● WHAT NEEDS TO BE DONE
Retype, word for word, every line of the records below starting at the one that contains "Where is each" and ending at the one that contains "The coordinate (x,y)"; include both of those lines and nothing more.

(Stored items from a collection)
+ + +

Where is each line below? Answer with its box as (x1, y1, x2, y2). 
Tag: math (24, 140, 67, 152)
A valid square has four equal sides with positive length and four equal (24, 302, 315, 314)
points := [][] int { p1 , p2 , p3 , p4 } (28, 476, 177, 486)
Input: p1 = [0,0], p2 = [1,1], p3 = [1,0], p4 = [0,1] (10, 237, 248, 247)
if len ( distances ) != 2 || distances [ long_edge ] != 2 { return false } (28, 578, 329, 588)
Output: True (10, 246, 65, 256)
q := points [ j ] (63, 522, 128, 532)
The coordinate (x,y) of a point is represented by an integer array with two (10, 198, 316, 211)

+ + +

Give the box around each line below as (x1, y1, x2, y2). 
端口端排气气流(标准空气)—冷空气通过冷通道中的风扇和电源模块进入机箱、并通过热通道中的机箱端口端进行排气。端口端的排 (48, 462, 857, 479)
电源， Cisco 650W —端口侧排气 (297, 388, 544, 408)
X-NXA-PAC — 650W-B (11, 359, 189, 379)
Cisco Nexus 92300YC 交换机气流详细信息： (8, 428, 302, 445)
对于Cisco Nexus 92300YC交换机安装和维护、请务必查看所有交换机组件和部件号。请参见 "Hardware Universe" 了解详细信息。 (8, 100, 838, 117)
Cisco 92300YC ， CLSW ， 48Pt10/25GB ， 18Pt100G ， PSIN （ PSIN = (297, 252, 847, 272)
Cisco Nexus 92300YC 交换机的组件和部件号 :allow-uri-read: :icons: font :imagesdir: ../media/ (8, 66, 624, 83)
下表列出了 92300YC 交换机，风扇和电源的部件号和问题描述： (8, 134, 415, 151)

+ + +

● TASK RESULT
Where is each line below? Answer with its box as (x1, y1, x2, y2). 
Tag: math (24, 140, 67, 152)
A valid square has four equal sides with positive length and four equal (24, 302, 315, 314)
points := [][] int { p1 , p2 , p3 , p4 } (28, 476, 177, 486)
Input: p1 = [0,0], p2 = [1,1], p3 = [1,0], p4 = [0,1] (10, 237, 248, 247)
if len ( distances ) != 2 || distances [ long_edge ] != 2 { return false } (28, 578, 329, 588)
Output: True (10, 246, 65, 256)
q := points [ j ] (63, 522, 128, 532)
The coordinate (x,y) of a point is represented by an integer array with two (10, 198, 316, 211)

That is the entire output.